In my previous summary, I have mentioned a TopCoder problem: you are given a 10x10 grid and can place at most 150 unit cubes onto it. A cube can be placed onto a cell of the grid, or on top of another cube. Given a number s between 1 and 500, you need to place the cubes in such a way that the surface area of the resulting figure (the total number of sides of the cubes that do not touch the grid or other cubes) is equal to s, or report that it's impossible.

The approach I will describe is a very typical one for such "constructive" problems. Suppose we have found the solution for some value of s. Let's take one extra cube and put it on top of an existing one. This will increase the surface by four (five new sides appear, and one old one is covered), so we'd get a solution for s+4. We can now apply the same trick to get a solution for s+8, s+12 and so on.

Since we spend one cube to increase the surface by 4, and 150*4 is significantly bigger than 500, we won't run out of cubes.

Now the only task that remains is to find out the smallest possible figure for each remainder of s modulo 4. This can be done by analyzing a few cases by hand: it turns out the minimum solvable s for each remainder are 8, 5, 10 and 11.

During the round I've initially discovered another induction idea: just placing a new cube on the grid in such a way that it's disconnected from the rest adds 5 to the surface, so I've tried to build a similar solution modulo 5. However, in that case we do run out of space as we can have at most 50 independent cubes on the 10x10 grid, and 50*5 is less than 500.

Thanks for reading, and check back for more!

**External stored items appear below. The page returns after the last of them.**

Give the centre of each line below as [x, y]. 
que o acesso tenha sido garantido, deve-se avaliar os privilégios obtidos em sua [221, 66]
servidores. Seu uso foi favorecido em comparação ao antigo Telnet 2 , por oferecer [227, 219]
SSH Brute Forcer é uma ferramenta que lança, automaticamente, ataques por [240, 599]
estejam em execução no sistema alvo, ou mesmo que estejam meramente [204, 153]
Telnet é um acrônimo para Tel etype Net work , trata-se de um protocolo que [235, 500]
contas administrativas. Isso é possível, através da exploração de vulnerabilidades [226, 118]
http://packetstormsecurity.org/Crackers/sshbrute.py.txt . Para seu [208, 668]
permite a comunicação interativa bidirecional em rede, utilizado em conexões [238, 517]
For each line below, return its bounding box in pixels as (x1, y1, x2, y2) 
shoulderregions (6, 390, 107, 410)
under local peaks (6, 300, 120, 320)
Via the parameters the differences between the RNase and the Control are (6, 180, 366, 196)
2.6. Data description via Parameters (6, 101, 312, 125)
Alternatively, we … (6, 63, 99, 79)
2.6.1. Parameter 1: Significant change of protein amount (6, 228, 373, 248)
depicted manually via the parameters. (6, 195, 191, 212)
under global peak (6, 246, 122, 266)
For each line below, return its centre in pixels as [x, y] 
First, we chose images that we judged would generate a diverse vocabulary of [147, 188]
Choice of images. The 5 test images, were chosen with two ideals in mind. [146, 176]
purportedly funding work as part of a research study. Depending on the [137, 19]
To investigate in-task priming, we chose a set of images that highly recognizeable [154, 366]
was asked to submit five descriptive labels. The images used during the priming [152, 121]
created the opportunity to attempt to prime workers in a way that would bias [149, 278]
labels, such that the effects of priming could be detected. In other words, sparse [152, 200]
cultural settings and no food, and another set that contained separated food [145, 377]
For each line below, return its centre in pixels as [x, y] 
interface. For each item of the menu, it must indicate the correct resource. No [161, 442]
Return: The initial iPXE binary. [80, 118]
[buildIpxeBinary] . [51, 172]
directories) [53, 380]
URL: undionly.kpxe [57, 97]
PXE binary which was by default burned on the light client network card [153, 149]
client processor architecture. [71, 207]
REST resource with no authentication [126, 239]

Tuesday, November 13, 2018

A 250+ week

The Aug 20 - Aug 26 week was very calm compared to the previous ones, with just the TopCoder Open 2018 Online Wildcard Round on Saturday (problems, results, top 5 on the left, parallel round results, analysis). ACRush, Egor and Stonefeang were the only participants to solve all three problems, but ACRush and Egor were almost twice as fast in solving the hardest one, thus qualifying to the TCO onsite with a 250+ point margin. Well done!

The easy problem in this round was cute. You are given a 10x10 grid and can place at most 150 unit cubes onto it. A cube can be placed onto a cell of the grid, or on top of another cube. Given a number s between 1 and 500, you need to place the cubes in such a way that the surface area of the resulting figure (the total number of sides of the cubes that do not touch the grid or other cubes) is equal to s, or report that it's impossible.

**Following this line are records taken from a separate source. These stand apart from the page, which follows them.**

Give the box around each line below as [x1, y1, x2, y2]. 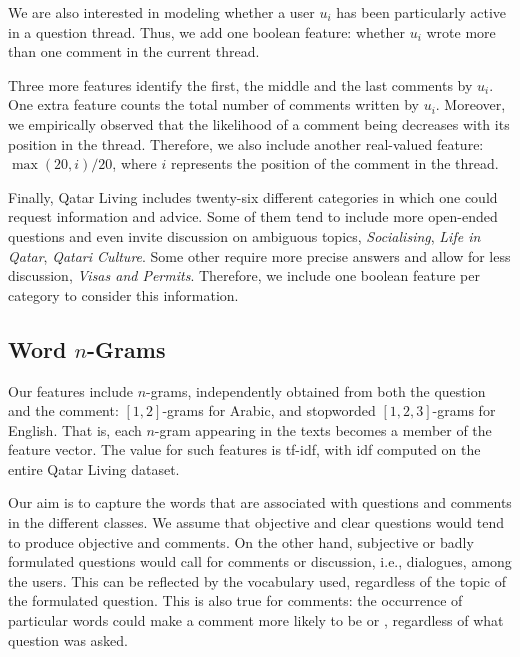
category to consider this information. [8, 284, 239, 305]
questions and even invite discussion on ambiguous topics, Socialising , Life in [8, 225, 481, 246]
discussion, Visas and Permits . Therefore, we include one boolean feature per [8, 265, 480, 286]
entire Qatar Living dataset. [8, 458, 180, 479]
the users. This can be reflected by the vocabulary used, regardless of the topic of [8, 570, 507, 591]
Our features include [8, 380, 134, 401]
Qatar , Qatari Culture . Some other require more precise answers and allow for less [8, 245, 511, 266]
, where [112, 153, 157, 174]
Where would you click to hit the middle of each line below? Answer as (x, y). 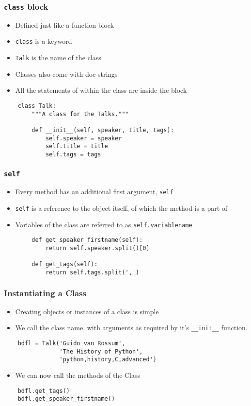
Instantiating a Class (45, 293)
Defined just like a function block (65, 25)
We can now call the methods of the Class (78, 375)
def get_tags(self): (65, 264)
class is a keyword (44, 41)
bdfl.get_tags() (44, 391)
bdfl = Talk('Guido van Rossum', (71, 343)
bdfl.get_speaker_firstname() (66, 399)
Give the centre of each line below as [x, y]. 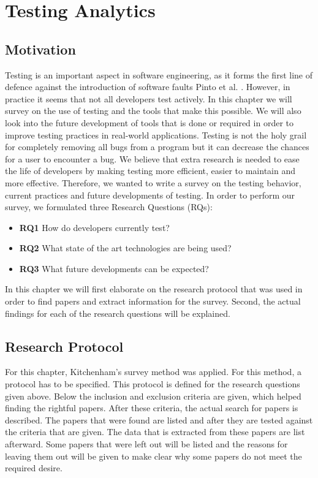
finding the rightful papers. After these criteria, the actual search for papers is [152, 408]
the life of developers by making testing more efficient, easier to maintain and [150, 171]
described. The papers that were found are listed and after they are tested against [159, 419]
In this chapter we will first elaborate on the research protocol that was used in [154, 289]
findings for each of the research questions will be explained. [118, 313]
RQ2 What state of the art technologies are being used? [125, 248]
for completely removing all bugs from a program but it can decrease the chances [157, 147]
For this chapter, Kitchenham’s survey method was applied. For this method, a [153, 372]
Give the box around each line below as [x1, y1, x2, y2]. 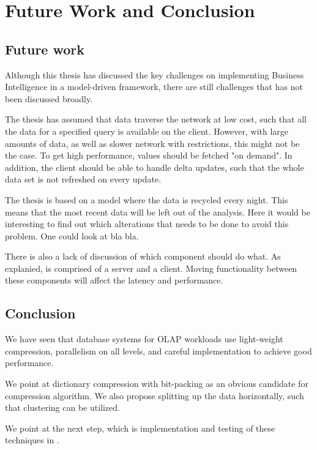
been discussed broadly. [5, 92, 93, 105]
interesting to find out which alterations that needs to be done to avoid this [5, 217, 289, 230]
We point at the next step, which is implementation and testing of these [5, 421, 275, 434]
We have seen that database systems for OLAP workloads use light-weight [5, 332, 283, 345]
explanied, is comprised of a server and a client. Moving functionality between [5, 261, 297, 274]
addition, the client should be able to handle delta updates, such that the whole [5, 160, 304, 173]
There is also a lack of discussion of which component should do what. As [5, 250, 281, 263]
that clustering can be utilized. [5, 401, 120, 414]
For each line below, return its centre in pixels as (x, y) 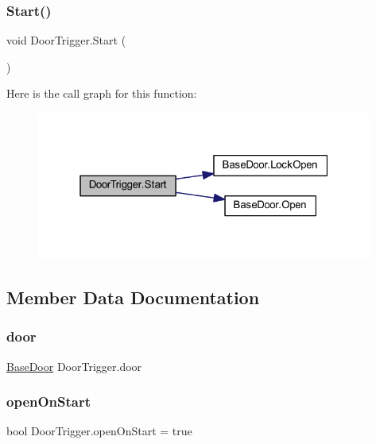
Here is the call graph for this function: (102, 93)
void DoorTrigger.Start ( (66, 40)
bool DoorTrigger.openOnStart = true (99, 431)
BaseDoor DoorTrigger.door (74, 366)
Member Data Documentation (133, 297)
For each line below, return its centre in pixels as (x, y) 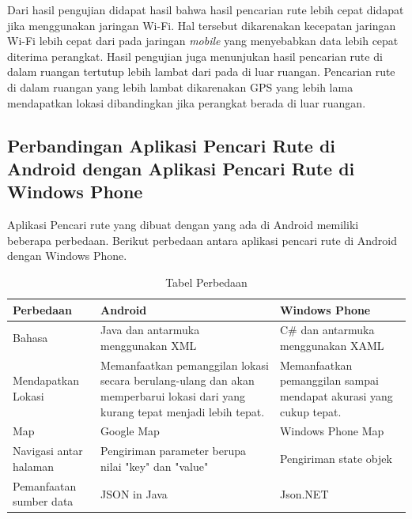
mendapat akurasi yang (336, 395)
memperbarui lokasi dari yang (173, 395)
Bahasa (30, 338)
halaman (34, 466)
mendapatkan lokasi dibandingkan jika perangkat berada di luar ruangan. (187, 102)
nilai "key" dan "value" (155, 466)
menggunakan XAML (332, 345)
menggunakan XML (149, 345)
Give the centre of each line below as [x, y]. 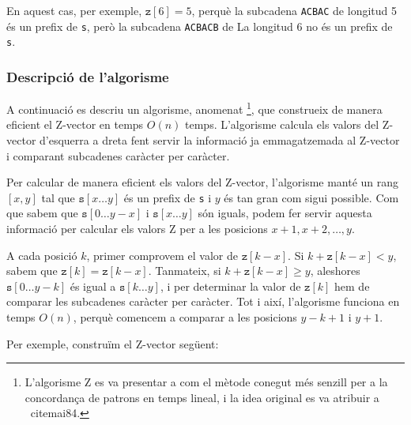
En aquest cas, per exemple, [74, 10]
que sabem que [42, 213]
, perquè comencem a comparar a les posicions [185, 317]
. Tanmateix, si [185, 271]
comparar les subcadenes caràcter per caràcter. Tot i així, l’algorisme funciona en [203, 301]
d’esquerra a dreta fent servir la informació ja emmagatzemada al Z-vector [220, 140]
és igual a [93, 286]
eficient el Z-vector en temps [75, 124]
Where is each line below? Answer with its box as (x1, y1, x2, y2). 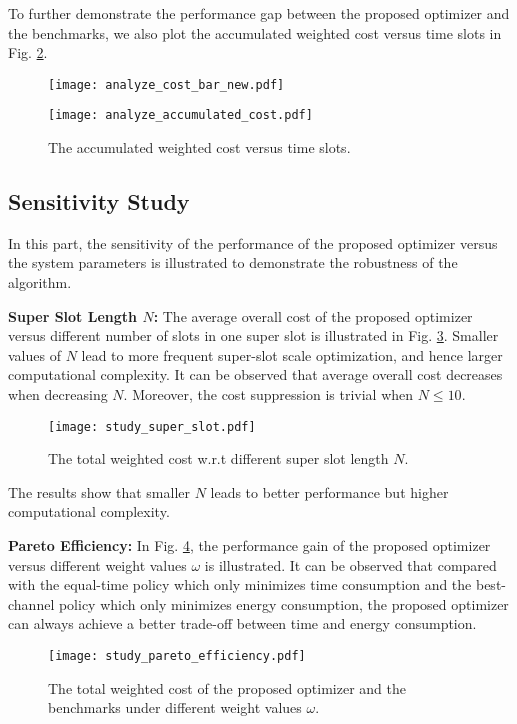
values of (8, 344, 61, 365)
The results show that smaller (8, 481, 190, 502)
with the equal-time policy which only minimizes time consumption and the (8, 574, 472, 595)
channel (8, 593, 55, 614)
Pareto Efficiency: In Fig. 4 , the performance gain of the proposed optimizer (8, 535, 491, 556)
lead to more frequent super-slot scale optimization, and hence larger (81, 344, 503, 365)
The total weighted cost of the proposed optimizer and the (48, 677, 406, 698)
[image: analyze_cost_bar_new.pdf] (48, 77, 285, 92)

Thanks for reading, and check back for more!

A birdie week

TopCoder SRM 736 started the Aug 13 - Aug 19 week (problems, results, top 5 on the left, my screencast, analysis). This was the first round under the new system in which one can qualify for the last online round and even to the onsite round of TopCoder Open 2019 by placing well in all SRMs in a quarter. rng_58 has claimed the early lead in that leaderboard by winning the SRM by less than one full point!

Codeforces then held two rounds based on VK Cup Finals problems, starting with Round 504 on Friday (problems, results, top 5 on the left, analysis). Just as in the official round, the hardest problem remained unsolved, but this time the winner was determined on challenges. ko_osaga found 9 opportunities and got a clear first place as the result. Well done!

Facebook Hacker Cup Round 3 on Saturday selected the 25 lucky finalists going to Menlo Park (problems, results, top 5 on the left, analysis). Xiao was quite a bit faster than the rest of the pack, qualifying to the onsite finals in style. Congratulations to Xiao and to all finalists!

Finally, another VK Cup-based Codeforces Round 505 wrapped up the week (problems, results, top 5 on the left, analysis). Once again the hardest problem remained unsolved, and once again it took solving all remaining problems plus finding a few challenges to earn a victory — and Swistakk did just that.

Thanks for reading, and check back for more!